Print all of the data below exactly as it appears, leaving out every image.

### EXTRACTED INFORMATION ###

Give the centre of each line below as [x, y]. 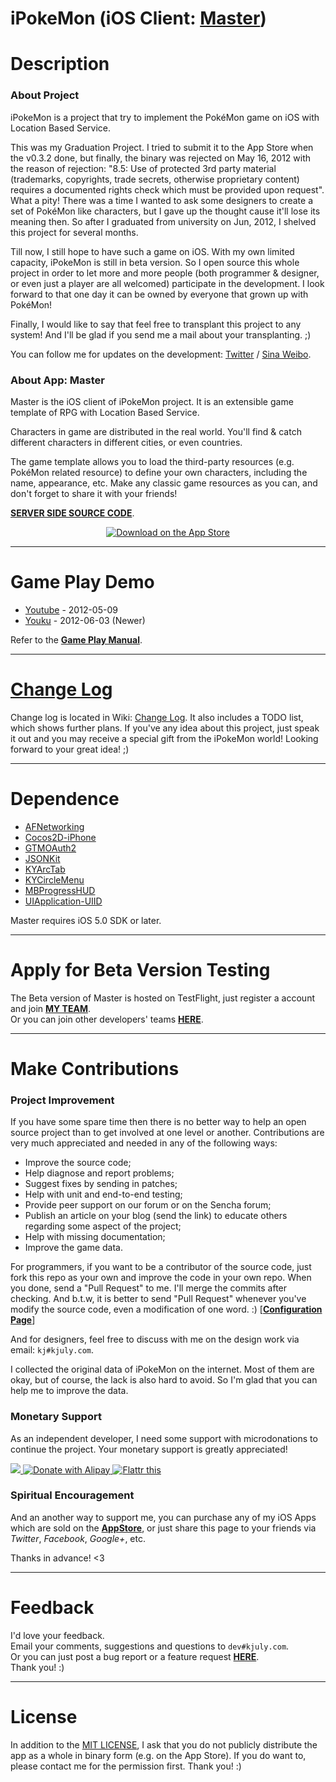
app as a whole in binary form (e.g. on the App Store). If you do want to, [158, 1755]
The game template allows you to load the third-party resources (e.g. [152, 461]
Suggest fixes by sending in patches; [101, 1184]
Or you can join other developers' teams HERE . [107, 1019]
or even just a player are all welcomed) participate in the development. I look [167, 283]
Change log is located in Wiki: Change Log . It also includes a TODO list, [157, 717]
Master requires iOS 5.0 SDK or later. [86, 920]
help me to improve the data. [69, 1391]

###

SOLUTION BELOW:
Give the centre of each line below as [x, y]. 
app as a whole in binary form (e.g. on the App Store). If you do want to, [158, 1755]
The game template allows you to load the third-party resources (e.g. [152, 461]
Suggest fixes by sending in patches; [101, 1184]
Or you can join other developers' teams HERE . [107, 1019]
or even just a player are all welcomed) participate in the development. I look [167, 283]
Change log is located in Wiki: Change Log . It also includes a TODO list, [157, 717]
Master requires iOS 5.0 SDK or later. [86, 920]
help me to improve the data. [69, 1391]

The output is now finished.